On November 12, 2021, just as President Joe Biden prepared to travel to a major climate conference in Scotland with the intention of establishing America as a world leader in curbing greenhouse-gas emissions, the U.S. Supreme Court agreed to hear a challenge to a lower appellate court’s recent restoration of some of the Environmental Protection Agency’s regulatory authority concerning carbon emissions. The challenge focuses on a provision of the Clean Air Act requiring the EPA to identify the “best system of emission reduction” for existing pollution sources and to, accordingly, work with states to create pollution control plans. If the Supreme Court finds that Congress overreached in delegating powers to the EPA to regulate greenhouse gas emissions from coal-powered power plants, this would virtually eliminate the agency’s ability to reduce billions of tons of carbon emissions.

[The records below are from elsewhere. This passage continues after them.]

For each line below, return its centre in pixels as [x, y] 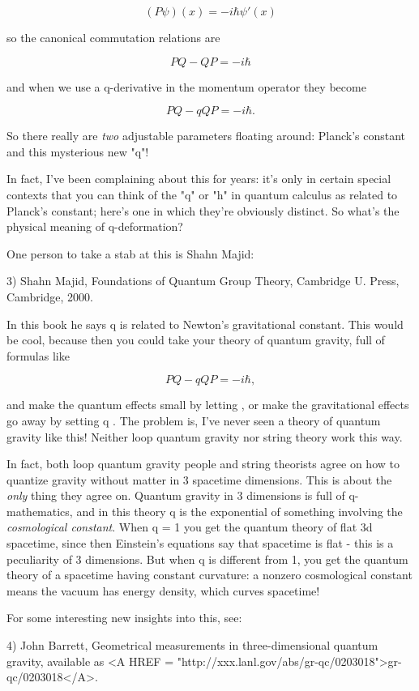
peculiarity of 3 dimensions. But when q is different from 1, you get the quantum [207, 559]
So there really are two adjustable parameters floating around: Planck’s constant [206, 136]
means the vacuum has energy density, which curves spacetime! [163, 590]
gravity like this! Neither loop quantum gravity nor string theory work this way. [205, 436]
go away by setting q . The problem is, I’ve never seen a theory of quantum [194, 420]
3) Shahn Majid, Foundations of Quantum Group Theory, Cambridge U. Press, [203, 281]
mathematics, [40, 511]
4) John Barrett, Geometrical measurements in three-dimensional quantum [192, 645]
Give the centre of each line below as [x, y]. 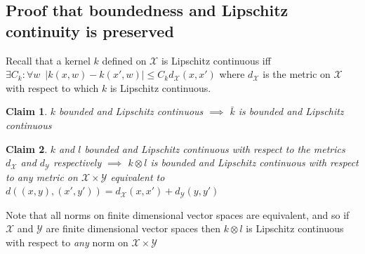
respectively [78, 162]
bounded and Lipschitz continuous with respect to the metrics [215, 148]
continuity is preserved [90, 31]
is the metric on [297, 74]
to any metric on [42, 176]
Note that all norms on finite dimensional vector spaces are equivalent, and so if [178, 214]
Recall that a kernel [48, 60]
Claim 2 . [27, 148]
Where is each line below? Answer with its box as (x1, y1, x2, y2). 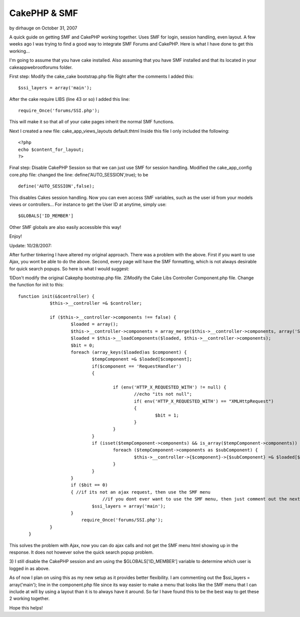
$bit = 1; (155, 412, 179, 418)
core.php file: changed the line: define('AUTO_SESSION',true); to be (9, 171, 148, 177)
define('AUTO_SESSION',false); (18, 183, 95, 189)
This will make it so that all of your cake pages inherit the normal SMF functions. (9, 119, 174, 125)
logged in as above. (9, 565, 50, 572)
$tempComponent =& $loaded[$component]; (91, 356, 192, 362)
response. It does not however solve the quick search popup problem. (9, 549, 154, 555)
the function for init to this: (9, 282, 64, 288)
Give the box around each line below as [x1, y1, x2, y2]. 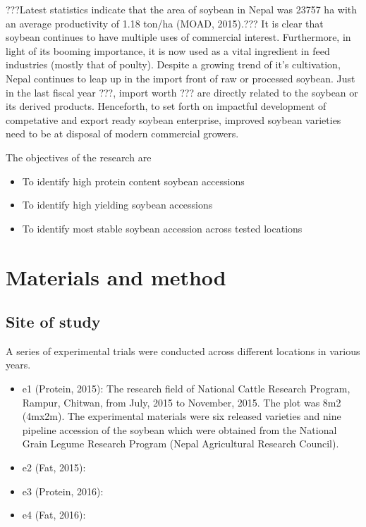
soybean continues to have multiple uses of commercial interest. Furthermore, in [6, 30, 351, 44]
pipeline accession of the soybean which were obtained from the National [22, 422, 337, 437]
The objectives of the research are [6, 149, 152, 164]
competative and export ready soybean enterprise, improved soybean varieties [6, 112, 341, 127]
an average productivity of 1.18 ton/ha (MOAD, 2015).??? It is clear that [6, 15, 324, 30]
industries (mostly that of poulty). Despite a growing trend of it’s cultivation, [6, 57, 341, 72]
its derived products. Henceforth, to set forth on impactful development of [6, 99, 327, 113]
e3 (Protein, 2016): [22, 483, 104, 498]
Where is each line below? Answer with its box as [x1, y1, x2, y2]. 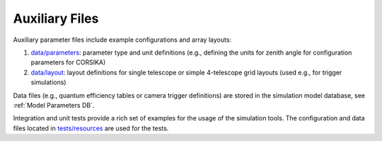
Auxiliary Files [13, 11, 99, 26]
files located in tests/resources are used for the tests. [13, 124, 169, 132]
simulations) [30, 78, 66, 86]
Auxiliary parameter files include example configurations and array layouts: [13, 35, 232, 44]
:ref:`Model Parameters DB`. [13, 101, 95, 109]
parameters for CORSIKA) [30, 58, 106, 67]
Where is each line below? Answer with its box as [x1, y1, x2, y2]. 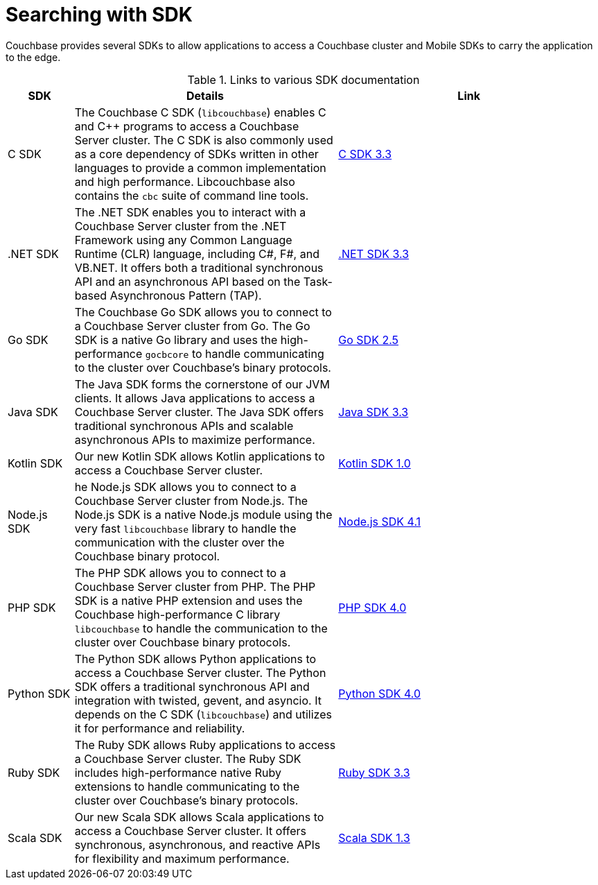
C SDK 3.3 [338, 146, 392, 161]
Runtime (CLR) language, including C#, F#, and [74, 246, 319, 261]
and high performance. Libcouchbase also [74, 174, 295, 189]
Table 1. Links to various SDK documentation [187, 72, 420, 87]
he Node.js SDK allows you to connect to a [74, 479, 297, 494]
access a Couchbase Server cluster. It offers [74, 823, 306, 838]
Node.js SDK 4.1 [338, 514, 421, 529]
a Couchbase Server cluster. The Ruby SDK [74, 751, 301, 766]
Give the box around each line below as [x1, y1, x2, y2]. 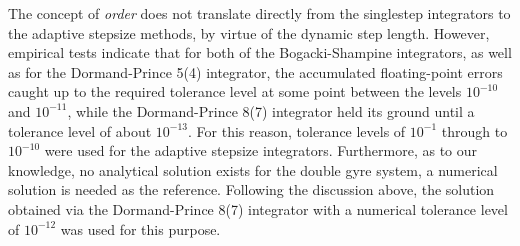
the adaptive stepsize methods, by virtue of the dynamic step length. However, [8, 22, 490, 43]
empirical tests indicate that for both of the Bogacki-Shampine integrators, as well [8, 42, 512, 63]
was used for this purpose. [60, 218, 221, 239]
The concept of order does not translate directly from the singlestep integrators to [8, 3, 511, 23]
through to [441, 120, 508, 141]
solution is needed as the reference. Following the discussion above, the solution [8, 179, 495, 200]
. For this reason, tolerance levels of [188, 120, 406, 141]
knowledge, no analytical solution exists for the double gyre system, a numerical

As way of background, in January 2021, the District of Columbia Circuit Court ruled against the Trump Administration’s Affordable Clean Energy (ACE) rule, which rolled back the prior administration’s 2015 Clean Power Plan, which limited coal-powered plant carbon emissions. Under the Clean Air Act, the Clean Power Plan sought to shift the U.S. electrical system away from coal power plants to cleaner sources. The challengers, across four consolidated cases, in the instant appeal to the Supreme Court, led by coal companies and 20 energy-producing states, claim the lower court’s reading of the provision gives the EPA “unbridled power” that only belongs to Congress rather than the agency, and that such power would mandate standards “impossible for coal and natural gas power plants to meet.”
For its part, the Biden Administration had requested that the Supreme Court not hear the appeal, echoing the argument the EPA made that the EPA is in the middle of a rulemaking process concerning carbon emissions, and that this process will require the EPA to define the scope of its regulatory authority, rendering the challenge moot. Indeed, the EPA argues that it is no longer even relevant if the Clean Power Plan was lawful because it is no longer in effect and the EPA has no intention of reinstating it.
The Supreme Court’s eventual decision, which is expected to be issued by the end of June 2022, could throw a wrench in the Biden Administration’s efforts to impose stricter emission regulations with the goal of reducing the effects of climate change by decreasing the dependency of electricity production on fossil fuels and moving it instead toward
s renewables. The announcement of the challenge also coincides with lengthy and contentious negotiations over the administration’s ambitious infrastructure bill, which was originally structured to promote energy renewables.
Notably, the Supreme Court has previously affirmed the EPA’s regulatory authority in analogous cases at least three times in the past 20 years. Many legal analysts, therefore, suspect that the court is hearing this challenge as a vehicle to opine on the broader limitations on the regulatory powers of the federal government. The outcome of a decision rolling back previously assumed agency authority would prevent Congress from delegating such authority to the EPA and put the ball in Congress’s exclusively legislative court.